▶ _Your instructions_
In the material below, find how many lines contain the string "call". Write only that number.

────────────────────────────────────────

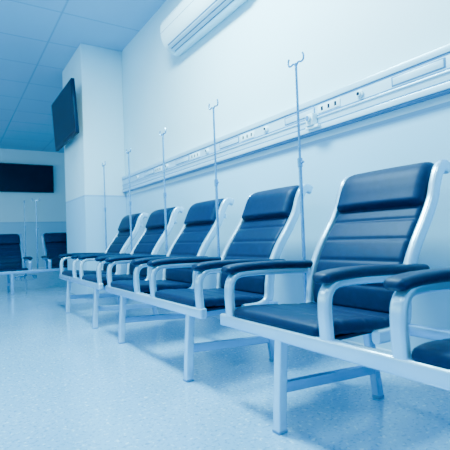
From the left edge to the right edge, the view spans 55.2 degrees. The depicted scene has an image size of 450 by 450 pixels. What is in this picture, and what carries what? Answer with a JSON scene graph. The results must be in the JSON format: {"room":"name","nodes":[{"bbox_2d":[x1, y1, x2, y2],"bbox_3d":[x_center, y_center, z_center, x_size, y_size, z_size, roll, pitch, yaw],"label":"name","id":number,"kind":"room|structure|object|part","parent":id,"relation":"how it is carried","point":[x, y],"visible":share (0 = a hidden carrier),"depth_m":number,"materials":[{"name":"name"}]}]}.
{"room":"hospital interior","nodes":[
{"label":"hospital interior","id":0,"kind":"room"},
{"bbox_2d":[0,148,66,267],"bbox_3d":[-7.954,-0.396,11.686,8.000,3.820,0.200,-1,-2,-33],"label":"wall","id":1,"kind":"structure","parent":0,"point":[51,207],"depth_m":12.96,"materials":[{"name":"paint"}]},
{"bbox_2d":[0,163,53,192],"bbox_3d":[-5.973,-1.390,12.809,1.620,0.840,0.123,-1,-2,-33],"label":"television","id":2,"kind":"object","parent":1,"relation":"attached to","point":[32,178],"visible":1,"depth_m":12.78,"materials":[{"name":"plastic"}]},
{"bbox_2d":[0,0,165,152],"bbox_3d":[-3.315,-2.626,4.549,7.800,0.100,17.000,-1,-2,-33],"label":"ceiling","id":3,"kind":"structure","parent":0,"point":[39,38],"depth_m":6.12,"materials":[{"name":"tile"}]},
{"bbox_2d":[62,43,127,298],"bbox_3d":[-2.047,-0.751,6.706,0.599,3.619,1.190,-1,-2,-33],"label":"wall column","id":4,"kind":"structure","parent":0,"point":[96,71],"depth_m":6.23,"materials":[{"name":"paint"}]},
{"bbox_2d":[51,78,78,150],"bbox_3d":[-2.358,-1.600,6.437,0.193,0.751,1.340,-1,-2,-33],"label":"television","id":5,"kind":"object","parent":4,"relation":"attached to","point":[64,108],"visible":1,"depth_m":6.22,"materials":[{"name":"plastic"}]},
{"bbox_2d":[0,271,449,449],"bbox_3d":[-3.178,1.091,4.447,7.800,0.100,17.000,-1,-2,-33],"label":"floor","id":6,"kind":"structure","parent":0,"point":[66,383],"depth_m":2.21,"materials":[{"name":"stone"}]},
{"bbox_2d":[14,200,36,278],"bbox_3d":[-4.772,0.336,10.262,0.492,1.844,0.472,-1,-2,-33],"label":"stand","id":7,"kind":"object","parent":6,"relation":"on","point":[25,275],"visible":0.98,"depth_m":10.23,"materials":[{"name":"metal"}]},
{"bbox_2d":[0,232,67,294],"bbox_3d":[-3.356,0.633,7.525,1.731,0.996,0.945,-1,-2,-33],"label":"bench","id":8,"kind":"object","parent":6,"relation":"on","point":[11,262],"visible":0.72,"depth_m":7.53,"materials":[{"name":"leather"}]},
{"bbox_3d":[-3.740,0.974,7.420,0.040,0.320,0.100,-1,-2,-33],"label":"leg","id":9,"kind":"part","parent":8,"relation":"part of","materials":[{"name":"metal"}]},
{"bbox_3d":[-3.825,0.543,7.463,0.514,0.451,0.282,-1,-2,-33],"label":"backrest","id":10,"kind":"part","parent":8,"relation":"part of","materials":[{"name":"blue leather"}]},
{"bbox_3d":[-3.434,0.950,6.942,0.042,0.318,0.068,-1,-2,-33],"label":"leg","id":11,"kind":"part","parent":8,"relation":"part of","materials":[{"name":"metal"}]},
{"bbox_3d":[-3.615,0.759,7.141,0.570,0.078,0.521,-1,-2,-33],"label":"seat","id":12,"kind":"part","parent":8,"relation":"part of","materials":[{"name":"blue leather"}]},
{"bbox_3d":[-3.816,0.498,7.448,0.608,0.694,0.591,-1,-2,-33],"label":"backrest frame","id":13,"kind":"part","parent":8,"relation":"part of","materials":[{"name":"metal"}]},
{"bbox_3d":[-3.362,0.686,7.329,0.054,0.240,0.574,-1,-2,-33],"label":"armrest","id":14,"kind":"part","parent":8,"relation":"part of","materials":[{"name":"metal"}]},
{"bbox_3d":[-3.108,0.768,7.178,1.680,0.051,0.044,-1,-2,-33],"label":"rail","id":15,"kind":"part","parent":8,"relation":"part of","materials":[{"name":"metal"}]},
{"bbox_2d":[32,198,39,268],"bbox_3d":[-3.366,0.179,7.702,0.143,1.332,0.075,-1,-2,-33],"label":"stand","id":16,"kind":"object","parent":8,"relation":"attached to","point":[32,198],"visible":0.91,"depth_m":7.71,"materials":[{"name":"metal"}]},
{"bbox_3d":[-3.028,0.482,7.952,0.608,0.694,0.591,-1,-2,-33],"label":"backrest frame","id":17,"kind":"part","parent":8,"relation":"part of","materials":[{"name":"metal"}]},
{"bbox_3d":[-3.105,0.681,7.494,0.054,0.240,0.574,-1,-2,-33],"label":"armrest","id":18,"kind":"part","parent":8,"relation":"part of","materials":[{"name":"metal"}]},
{"bbox_3d":[-3.037,0.527,7.968,0.514,0.451,0.282,-1,-2,-33],"label":"backrest","id":19,"kind":"part","parent":8,"relation":"part of","materials":[{"name":"blue leather"}]},
{"bbox_3d":[-2.826,0.743,7.646,0.570,0.078,0.521,-1,-2,-33],"label":"seat","id":20,"kind":"part","parent":8,"relation":"part of","materials":[{"name":"blue leather"}]},
{"bbox_2d":[58,206,183,328],"bbox_3d":[-1.233,0.413,4.842,0.945,1.131,1.731,-1,-2,-33],"label":"chairs","id":21,"kind":"object","parent":6,"relation":"on","point":[151,240],"visible":0.79,"depth_m":4.54,"materials":[{"name":"paint"}]},
{"bbox_3d":[-1.764,0.513,5.380,0.574,0.272,0.054,-1,-2,-33],"label":"armrest","id":22,"kind":"part","parent":21,"relation":"part of","materials":[{"name":"paint"}]},
{"bbox_3d":[-1.788,0.810,4.914,0.068,0.361,0.042,-1,-2,-33],"label":"leg","id":23,"kind":"part","parent":21,"relation":"part of","materials":[{"name":"paint"}]},
{"bbox_3d":[-1.425,0.486,4.849,0.574,0.272,0.054,-1,-2,-33],"label":"armrest","id":24,"kind":"part","parent":21,"relation":"part of","materials":[{"name":"paint"}]},
{"bbox_3d":[-1.570,0.594,4.595,0.044,0.058,1.680,-1,-2,-33],"label":"rail","id":25,"kind":"part","parent":21,"relation":"part of","materials":[{"name":"metal"}]},
{"bbox_3d":[-1.261,0.473,4.592,0.574,0.272,0.054,-1,-2,-33],"label":"armrest","id":26,"kind":"part","parent":21,"relation":"part of","materials":[{"name":"paint"}]},
{"bbox_3d":[-1.608,0.578,5.102,0.521,0.089,0.570,-1,-2,-33],"label":"seat","id":27,"kind":"part","parent":21,"relation":"part of","materials":[{"name":"blue leather"}]},
{"bbox_3d":[-1.197,0.763,3.987,0.068,0.361,0.042,-1,-2,-33],"label":"leg","id":28,"kind":"part","parent":21,"relation":"part of","materials":[{"name":"paint"}]},
{"bbox_3d":[-0.922,0.446,4.060,0.574,0.272,0.054,-1,-2,-33],"label":"armrest","id":29,"kind":"part","parent":21,"relation":"part of","materials":[{"name":"paint"}]},
{"bbox_2d":[102,162,106,250],"bbox_3d":[-1.590,-0.074,5.637,0.075,1.514,0.143,-1,-2,-33],"label":"stand","id":30,"kind":"object","parent":21,"relation":"attached to","point":[105,162],"visible":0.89,"depth_m":5.64,"materials":[{"name":"metal"}]},
{"bbox_3d":[-1.105,0.538,4.314,0.521,0.089,0.570,-1,-2,-33],"label":"seat","id":31,"kind":"part","parent":21,"relation":"part of","materials":[{"name":"blue leather"}]},
{"bbox_3d":[-1.302,0.308,5.311,0.282,0.512,0.514,-1,-2,-33],"label":"backrest","id":32,"kind":"part","parent":21,"relation":"part of","materials":[{"name":"blue leather"}]},
{"bbox_3d":[-1.320,0.258,5.302,0.591,0.789,0.608,-1,-2,-33],"label":"backrest frame","id":33,"kind":"part","parent":21,"relation":"part of","materials":[{"name":"paint"}]},
{"bbox_2d":[126,147,131,250],"bbox_3d":[-1.088,-0.114,4.850,0.075,1.514,0.143,-1,-2,-33],"label":"stand","id":34,"kind":"object","parent":21,"relation":"attached to","point":[130,203],"visible":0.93,"depth_m":4.86,"materials":[{"name":"metal"}]},
{"bbox_3d":[-0.799,0.268,4.523,0.282,0.512,0.514,-1,-2,-33],"label":"backrest","id":35,"kind":"part","parent":21,"relation":"part of","materials":[{"name":"blue leather"}]},
{"bbox_3d":[-0.718,0.754,4.293,0.100,0.364,0.040,-1,-2,-33],"label":"leg","id":36,"kind":"part","parent":21,"relation":"part of","materials":[{"name":"paint"}]},
{"bbox_3d":[-0.817,0.218,4.514,0.591,0.789,0.608,-1,-2,-33],"label":"backrest frame","id":37,"kind":"part","parent":21,"relation":"part of","materials":[{"name":"paint"}]},
{"bbox_2d":[105,184,312,381],"bbox_3d":[-0.227,0.333,3.266,0.945,1.131,1.731,-1,-2,-33],"label":"chairs","id":38,"kind":"object","parent":6,"relation":"on","point":[268,218],"visible":0.91,"depth_m":2.91,"materials":[{"name":"paint"}]},
{"bbox_3d":[-0.758,0.433,3.804,0.574,0.272,0.054,-1,-2,-33],"label":"armrest","id":39,"kind":"part","parent":38,"relation":"part of","materials":[{"name":"paint"}]},
{"bbox_3d":[-0.803,0.732,3.371,0.068,0.361,0.042,-1,-2,-33],"label":"leg","id":40,"kind":"part","parent":38,"relation":"part of","materials":[{"name":"paint"}]},
{"bbox_3d":[-0.418,0.406,3.272,0.574,0.272,0.054,-1,-2,-33],"label":"armrest","id":41,"kind":"part","parent":38,"relation":"part of","materials":[{"name":"paint"}]},
{"bbox_3d":[-0.602,0.497,3.525,0.521,0.089,0.570,-1,-2,-33],"label":"seat","id":42,"kind":"part","parent":38,"relation":"part of","materials":[{"name":"blue leather"}]},
{"bbox_3d":[-0.564,0.513,3.018,0.044,0.058,1.680,-1,-2,-33],"label":"rail","id":43,"kind":"part","parent":38,"relation":"part of","materials":[{"name":"metal"}]},
{"bbox_2d":[159,128,167,254],"bbox_3d":[-0.584,-0.154,4.061,0.075,1.514,0.143,-1,-2,-33],"label":"stand","id":44,"kind":"object","parent":38,"relation":"attached to","point":[162,135],"visible":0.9,"depth_m":4.07,"materials":[{"name":"metal"}]},
{"bbox_3d":[-0.255,0.393,3.015,0.574,0.272,0.054,-1,-2,-33],"label":"armrest","id":45,"kind":"part","parent":38,"relation":"part of","materials":[{"name":"paint"}]},
{"bbox_3d":[-0.201,0.683,2.428,0.068,0.361,0.042,-1,-2,-33],"label":"leg","id":46,"kind":"part","parent":38,"relation":"part of","materials":[{"name":"paint"}]},
{"bbox_3d":[-0.295,0.228,3.735,0.282,0.512,0.514,-1,-2,-33],"label":"backrest","id":47,"kind":"part","parent":38,"relation":"part of","materials":[{"name":"blue leather"}]},
{"bbox_3d":[-0.314,0.177,3.725,0.591,0.789,0.608,-1,-2,-33],"label":"backrest frame","id":48,"kind":"part","parent":38,"relation":"part of","materials":[{"name":"paint"}]},
{"bbox_3d":[0.085,0.366,2.484,0.574,0.272,0.054,-1,-2,-33],"label":"armrest","id":49,"kind":"part","parent":38,"relation":"part of","materials":[{"name":"paint"}]},
{"bbox_3d":[-0.098,0.457,2.737,0.521,0.089,0.570,-1,-2,-33],"label":"seat","id":50,"kind":"part","parent":38,"relation":"part of","materials":[{"name":"blue leather"}]},
{"bbox_2d":[208,99,219,256],"bbox_3d":[-0.082,-0.195,3.273,0.075,1.514,0.143,-1,-2,-33],"label":"stand","id":51,"kind":"object","parent":38,"relation":"attached to","point":[216,181],"visible":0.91,"depth_m":3.28,"materials":[{"name":"metal"}]},
{"bbox_3d":[-0.063,-0.323,3.283,0.030,0.050,0.045,-1,-2,-33],"label":"clamp knob","id":52,"kind":"part","parent":51,"relation":"part of","materials":[{"name":"metal"}]},
{"bbox_3d":[0.208,0.187,2.946,0.282,0.512,0.514,-1,-2,-33],"label":"backrest","id":53,"kind":"part","parent":38,"relation":"part of","materials":[{"name":"blue leather"}]},
{"bbox_3d":[0.190,0.137,2.937,0.591,0.789,0.608,-1,-2,-33],"label":"backrest frame","id":54,"kind":"part","parent":38,"relation":"part of","materials":[{"name":"paint"}]},
{"bbox_3d":[0.278,0.674,2.734,0.100,0.364,0.040,-1,-2,-33],"label":"leg","id":55,"kind":"part","parent":38,"relation":"part of","materials":[{"name":"paint"}]},
{"bbox_2d":[220,159,449,434],"bbox_3d":[0.779,0.252,1.689,0.945,1.131,1.731,-1,-2,-33],"label":"chair","id":56,"kind":"object","parent":6,"relation":"on","point":[364,276],"visible":1,"depth_m":1.91,"materials":[{"name":"leather"}]},
{"bbox_3d":[0.249,0.352,2.227,0.574,0.272,0.054,-1,-2,-33],"label":"armrest","id":57,"kind":"part","parent":56,"relation":"part of","materials":[{"name":"paint"}]},
{"bbox_3d":[0.227,0.649,1.757,0.068,0.361,0.042,-1,-2,-33],"label":"leg","id":58,"kind":"part","parent":56,"relation":"part of","materials":[{"name":"paint"}]},
{"bbox_2d":[287,52,306,302],"bbox_3d":[0.422,-0.235,2.484,0.075,1.514,0.143,-1,-2,-33],"label":"stand","id":59,"kind":"object","parent":56,"relation":"attached to","point":[300,161],"visible":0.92,"depth_m":2.49,"materials":[{"name":"metal"}]},
{"bbox_3d":[0.441,-0.363,2.494,0.030,0.050,0.045,-1,-2,-33],"label":"clamp knob","id":60,"kind":"part","parent":59,"relation":"part of","materials":[{"name":"metal"}]},
{"bbox_3d":[0.405,0.417,1.949,0.521,0.089,0.570,-1,-2,-33],"label":"seat","id":61,"kind":"part","parent":56,"relation":"part of","materials":[{"name":"blue leather"}]},
{"bbox_3d":[0.442,0.433,1.442,0.044,0.058,1.680,-1,-2,-33],"label":"rail","id":62,"kind":"part","parent":56,"relation":"part of","materials":[{"name":"metal"}]},
{"bbox_3d":[0.588,0.325,1.696,0.574,0.272,0.054,-1,-2,-33],"label":"armrest","id":63,"kind":"part","parent":56,"relation":"part of","materials":[{"name":"paint"}]},
{"bbox_3d":[0.711,0.147,2.158,0.282,0.512,0.514,-1,-2,-33],"label":"backrest","id":64,"kind":"part","parent":56,"relation":"part of","materials":[{"name":"blue leather"}]},
{"bbox_3d":[0.706,0.640,2.063,0.100,0.364,0.040,-1,-2,-33],"label":"leg","id":65,"kind":"part","parent":56,"relation":"part of","materials":[{"name":"paint"}]},
{"bbox_3d":[0.693,0.097,2.149,0.591,0.789,0.608,-1,-2,-33],"label":"backrest frame","id":66,"kind":"part","parent":56,"relation":"part of","materials":[{"name":"paint"}]},
{"bbox_3d":[0.752,0.312,1.439,0.574,0.272,0.054,-1,-2,-33],"label":"armrest","id":67,"kind":"part","parent":56,"relation":"part of","materials":[{"name":"paint"}]},
{"bbox_3d":[0.849,0.439,1.728,0.040,0.045,1.725,-1,-2,-33],"label":"rail","id":68,"kind":"part","parent":56,"relation":"part of","materials":[{"name":"metal"}]},
{"bbox_3d":[0.908,0.377,1.161,0.521,0.089,0.570,-1,-2,-33],"label":"seat","id":69,"kind":"part","parent":56,"relation":"part of","materials":[{"name":"blue leather"}]},
{"bbox_2d":[122,0,449,352],"bbox_3d":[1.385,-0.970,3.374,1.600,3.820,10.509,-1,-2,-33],"label":"wall","id":70,"kind":"structure","parent":0,"point":[241,63],"depth_m":3.31,"materials":[{"name":"paint"}]},
{"bbox_2d":[160,0,246,55],"bbox_3d":[-0.210,-2.078,4.128,0.236,0.370,1.480,-1,-2,-33],"label":"air conditioner","id":71,"kind":"object","parent":70,"relation":"attached to","point":[190,21],"visible":1,"depth_m":4.21,"materials":[{"name":"white plastic"}]},
{"bbox_2d":[168,0,233,50],"bbox_3d":[-0.218,-1.942,4.122,0.124,0.070,1.290,-1,-2,-33],"label":"vent","id":72,"kind":"object","parent":71,"relation":"attached to","point":[212,11],"depth_m":4.13,"materials":[{"name":"grey plastic"}]},
{"bbox_2d":[122,44,449,192],"bbox_3d":[0.802,-0.774,2.697,0.118,0.233,8.615,-1,-2,-33],"label":"wall panel","id":73,"kind":"object","parent":70,"relation":"attached to","point":[425,77],"depth_m":2.90,"materials":[{"name":"metal"}]},
{"bbox_3d":[-0.815,-0.677,5.243,0.006,0.055,0.200,-1,-2,-33],"label":"socket plate","id":74,"kind":"part","parent":73,"relation":"part of","materials":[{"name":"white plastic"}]},
{"bbox_3d":[-0.312,-0.718,4.454,0.006,0.055,0.200,-1,-2,-33],"label":"socket plate","id":75,"kind":"part","parent":73,"relation":"part of","materials":[{"name":"white plastic"}]},
{"bbox_3d":[0.036,-0.746,3.911,0.004,0.055,0.320,-1,-2,-33],"label":"call panel","id":76,"kind":"part","parent":73,"relation":"part of","materials":[{"name":"grey plastic"}]},
{"bbox_3d":[0.191,-0.758,3.666,0.006,0.055,0.200,-1,-2,-33],"label":"socket plate","id":77,"kind":"part","parent":73,"relation":"part of","materials":[{"name":"white plastic"}]},
{"bbox_3d":[0.539,-0.786,3.123,0.004,0.055,0.320,-1,-2,-33],"label":"call panel","id":78,"kind":"part","parent":73,"relation":"part of","materials":[{"name":"grey plastic"}]},
{"bbox_3d":[0.694,-0.798,2.878,0.006,0.055,0.200,-1,-2,-33],"label":"socket plate","id":79,"kind":"part","parent":73,"relation":"part of","materials":[{"name":"white plastic"}]},
{"bbox_2d":[356,90,362,98],"bbox_3d":[0.826,-0.809,2.654,0.024,0.052,0.052,-1,-2,-33],"label":"outlet","id":80,"kind":"object","parent":73,"relation":"attached to","point":[359,93],"depth_m":2.64,"materials":[{"name":"plastic"}]},
{"bbox_3d":[1.042,-0.826,2.334,0.004,0.055,0.320,-1,-2,-33],"label":"call panel","id":81,"kind":"part","parent":73,"relation":"part of","materials":[{"name":"grey plastic"}]},
{"bbox_2d":[209,315,391,351],"bbox_3d":[1.038,0.785,2.474,0.012,0.090,9.119,-1,-2,-33],"label":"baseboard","id":82,"kind":"structure","parent":70,"relation":"attached to","point":[215,316],"depth_m":2.78,"materials":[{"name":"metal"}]}
]}

────────────────────────────────────────

▶ _Reply_
3